City Councilman Michael Woo introduced a motion to council members Wednesday that would free $200,000 in city park funds to go toward the plan. The City Council is expected to vote on the proposal after it is studied by the city's Parks and Recreation commission.
County supervisors, meanwhile, are expected to vote soon on a larger share of the purchase price, Edelman said. The supervisor said he hoped the state would contribute money toward the plan, based on initial support he has received from state Senate President Pro Tem David A. Roberti (D-Los Angeles).
But Edelman predicted that the county would be able to finance the purchase even if the state does not participate. Edelman said he has identified sources of financing, but declined to say what they sources are.
"I'm hopeful," the supervisor said in an interview Thursday. "I think it looks promising at this stage."
The Jan Development Co., a Beverly Hills firm that bought the weather-worn village more than a year ago, has agreed to sell the property if preservationists are able to find the financing. But in the eight months since the village was declared a Los Angeles historic landmark, efforts to attract a private buyer have failed.
If no agreement is reached, Jan Development hopes to tear down the village and construct a 180-unit luxury apartment complex on the site.
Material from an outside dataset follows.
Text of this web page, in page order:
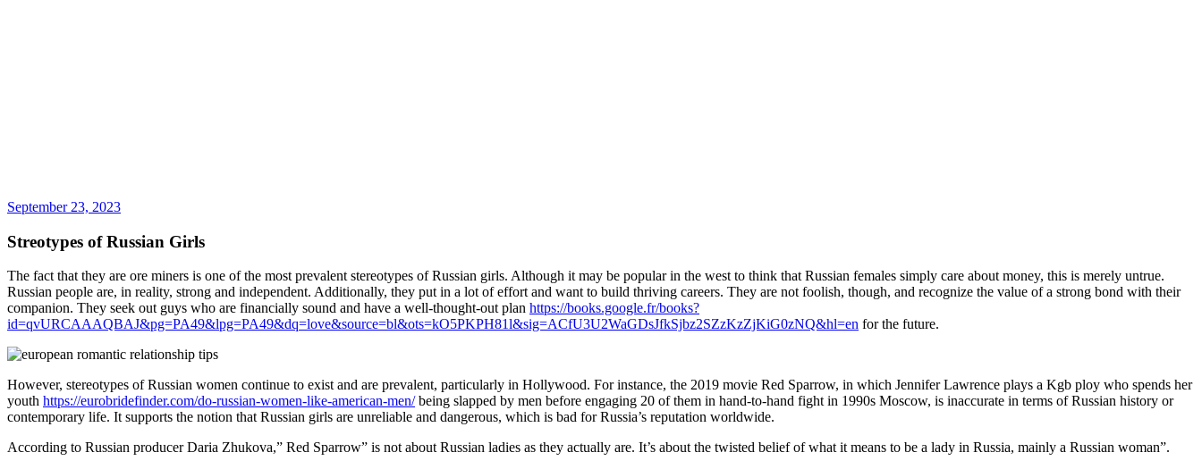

Edward Czuker, vice president of the company, said the firm is willing to negotiate with potential buyers and is anxious to resolve the issue.
"Our costs to date, including carrying costs, contract costs and legal expenses, are just under $3 million," Czuker said. "If the plan is a 'go,' I'm happy to cooperate. But if it's a 'no-go,' I don't want additional delays to put a burden on us. Every time we think we're at the end of the rainbow . . . the end gets further away."
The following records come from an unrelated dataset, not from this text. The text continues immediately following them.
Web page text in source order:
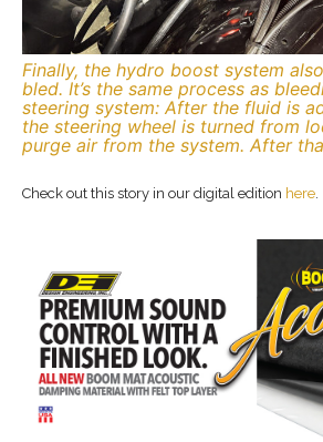
Finally, the hydro boost system
bled. It’s the same process as
steering system: After the fluid is
the steering wheel is turned from
purge air from the system. After
Check out this story in our digital edition here.

Controversy over the site began a year ago when Jan Development announced plans to tear down the bungalows. Residents of the village and surrounding neighborhoods fought the move with the help of former City Councilwoman Peggy Stevenson. Stevenson, who was then seeking reelection, was unseated by Woo.
Residents argued that the village was historically important because of its California Craftsman architecture and because many of Hollywood's film-making pioneers are believed to have lived there. Residents also argued that a large apartment complex would worsen traffic on nearby Highland Avenue, a heavily congested route between downtown Los Angeles and the San Fernando Valley.
Despite criticism by some council members of the bungalows' deteriorated condition, the city designated the village a historical landmark in April, giving preservationists at least six months to find a way to buy and protect the site. That time period was extended late last year.
Brian Moore, president of the nearby Whitley Heights Homeowners Assn., said the high cost of the property has scared away potential private investors. But he said Edelman became interested in a possible public purchase of the property late last year, and the idea has caught on among city officials and members of the Los Angeles Philharmonic Assn.
Moore said he is optimistic that the plan will pass. The presence of the Hollywood Bowl, the restored Cecil B. DeMille Barn and the historic Whitley Heights neighborhood may help overcome possible opposition, he said.
"The Cecil DeMille Barn was a wreck--a real ruin--and now it's celebrated across the country," Moore said.
The future of the village is "still on the 'if' side," he added. "There are always the naysayers who say 'Tear it down. It's old. It's not beautiful.' But in this area you've got a whole region of historic things. It's very shortsighted on the part of those . . . people who don't see the commercial value of historic sites."
As part of the plan, the bungalows would become a permanent home for the Los Angeles Philharmonic Institute, a summer training program for 110 of the nation's top young musicians and conductors. The grounds also would be used as a picnic area for patrons of the Hollywood Bowl, located just north of the village.